2022-2023 Overall Performance
Earnings per share were lower in 2022 ($1.01) than in 2021 ($1.52). However, this was due largely to two issues. These included a write down of goodwill on two brands and increased selling, general and administrative costs. Otherwise, 2022 was a strong year for the company, per the 2022 Annual Report. Sales increased $1.4 billion, or 10.8%, to $14.1 billion for the year ended December 2022 compared to $12.7 billion in the prior year.

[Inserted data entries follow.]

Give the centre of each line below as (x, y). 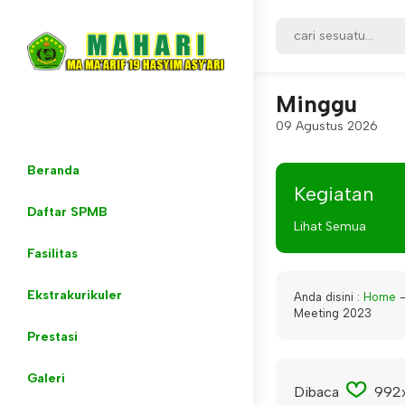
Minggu (316, 104)
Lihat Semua (330, 226)
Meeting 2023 (333, 313)
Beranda (53, 171)
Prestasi (52, 337)
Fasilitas (52, 254)
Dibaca (318, 392)
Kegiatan (334, 194)
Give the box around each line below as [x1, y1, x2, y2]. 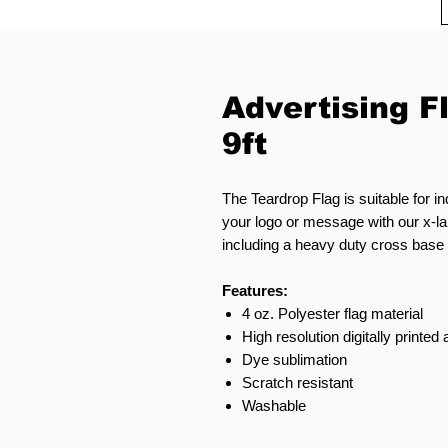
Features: [222, 282, 292, 299]
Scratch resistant [242, 374, 357, 391]
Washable [242, 397, 306, 414]
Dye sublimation [242, 351, 347, 368]
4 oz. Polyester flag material [242, 305, 423, 322]
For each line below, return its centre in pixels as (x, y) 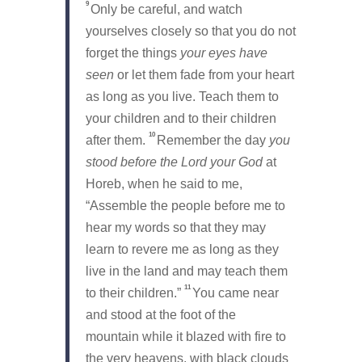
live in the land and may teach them (186, 271)
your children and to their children (181, 118)
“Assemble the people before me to (185, 205)
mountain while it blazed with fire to (185, 336)
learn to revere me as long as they (182, 249)
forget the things (133, 53)
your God (234, 162)
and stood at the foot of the (160, 314)
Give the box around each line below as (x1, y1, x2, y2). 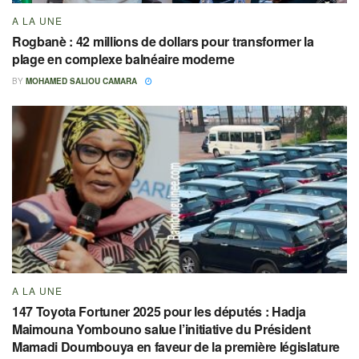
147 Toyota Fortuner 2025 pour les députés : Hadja (12, 301, 306, 321)
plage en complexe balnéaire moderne (12, 49, 235, 68)
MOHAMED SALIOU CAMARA (26, 75, 137, 87)
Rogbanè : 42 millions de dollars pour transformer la (12, 31, 314, 50)
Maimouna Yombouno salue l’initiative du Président (12, 319, 311, 338)
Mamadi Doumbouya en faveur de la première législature (12, 337, 341, 356)
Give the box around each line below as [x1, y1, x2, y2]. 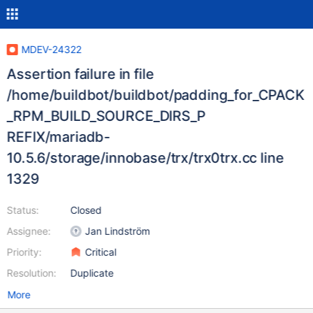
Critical [85, 246, 117, 258]
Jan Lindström [85, 225, 150, 237]
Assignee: [6, 225, 51, 237]
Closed [70, 204, 102, 216]
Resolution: [6, 267, 57, 279]
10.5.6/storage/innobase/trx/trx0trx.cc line [6, 150, 284, 166]
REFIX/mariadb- [6, 129, 110, 145]
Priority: [6, 246, 42, 258]
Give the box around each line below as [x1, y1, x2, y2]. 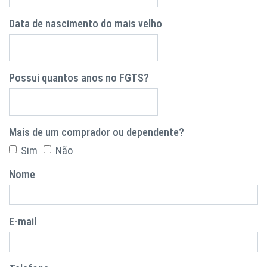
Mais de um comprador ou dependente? [9, 126, 184, 138]
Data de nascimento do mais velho [9, 17, 162, 30]
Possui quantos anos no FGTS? [9, 72, 149, 84]
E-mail [9, 215, 36, 228]
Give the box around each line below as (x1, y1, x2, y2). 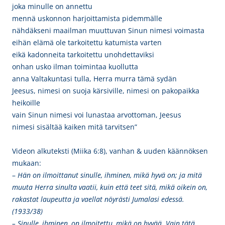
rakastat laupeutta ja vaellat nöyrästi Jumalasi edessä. (12, 194, 184, 204)
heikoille (12, 98, 40, 107)
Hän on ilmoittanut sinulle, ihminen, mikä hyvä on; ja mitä (18, 170, 202, 180)
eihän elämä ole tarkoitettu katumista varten (12, 38, 162, 47)
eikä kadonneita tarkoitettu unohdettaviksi (12, 50, 154, 59)
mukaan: (12, 158, 41, 168)
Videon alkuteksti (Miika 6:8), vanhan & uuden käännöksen (12, 146, 208, 156)
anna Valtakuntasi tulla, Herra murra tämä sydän (12, 74, 177, 83)
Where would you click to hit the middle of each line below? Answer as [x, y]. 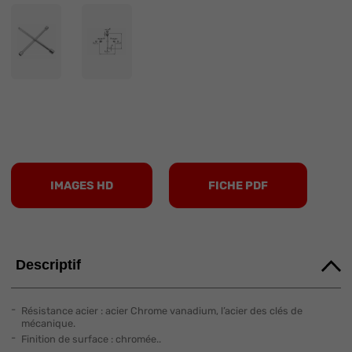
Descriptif [48, 265]
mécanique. [48, 323]
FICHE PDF [238, 186]
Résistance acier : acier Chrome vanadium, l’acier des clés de [161, 310]
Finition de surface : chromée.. [91, 339]
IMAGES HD [81, 186]
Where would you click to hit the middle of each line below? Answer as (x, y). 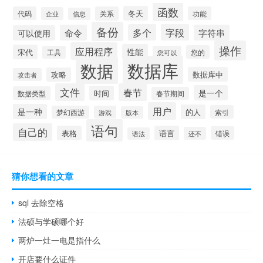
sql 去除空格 (41, 202)
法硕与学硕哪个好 (51, 221)
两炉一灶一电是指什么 (60, 240)
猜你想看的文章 (43, 176)
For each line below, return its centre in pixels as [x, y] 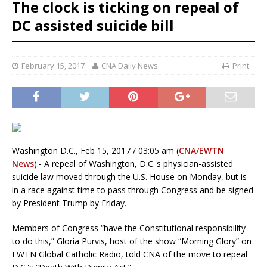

This growth was generated across all segments through a combination of increased prices and higher volumes. Price growth across brands has averaged about 4.5% per year since the merger. Gross profit increased 5.0% to $7.3 billion in 2022 compared to $6.9 million in the prior year. While sales were strong, the gross margin decreased 290 basis points versus a year ago to 52.1%. SG&A expenses increased to $4.6 billion in 2022 compared to $4.2 million in the prior year. This was caused by higher logistics costs, the result of inflation and elevated labor costs. The write down in 2022 was a non-cash charge of $477 million, primarily due to a revaluation of Bai Antioxidant Drinks and Schweppes brands. Without these items, I estimate that earnings per share would have been $1.35.
During the first half of 2023, net sales picked up 7.4% over the prior year, and earnings per share were up 5.6%. In the Second Quarter 2023, KDP reaffirmed its 2023 guidance for adjusted EPS growth of 6.0% to 7.0%, with an EPS consensus of $1.78.
Cold Beverages, or Packaged Beverages plus Concentrates
Primary Brands: Dr. Pepper, Canada Dry, 7UP, A&W Root Beer, Crush, Sunkist, Squirt, Mott’s, Schweppes, Hawaiian Punch, ReaLemon, Snapple, Yoohoo, RC Cola, Bai, Big Red, Mr. & Mrs. T, Rose’s Lime Juice, Xyience Energy.
This segment was basically the Dr. Pepper Snapple Group before the merger. Dr. Pepper is the #2 overall flavored carbonated soft drink in the US; Canada Dry is the #1 US ginger ale, and A&W the #1 US root beer. During calendar 2022, net sales increased 12.3% to $8.33 billion, compared to $7.36 billion in the prior year, driven by favorable price increases and slight volume growth of 0.3%. The operating margin dropped from 28.1% to 24.9%, a decrease of 320 basis points, due primarily to the goodwill impairment charges related to Bai and Schweppes. This was somewhat offset by lower restructuring expenses from the merger. These revenues include income from partnered brands like Evian and Polar Beverages where KDP has a distributorship agreement.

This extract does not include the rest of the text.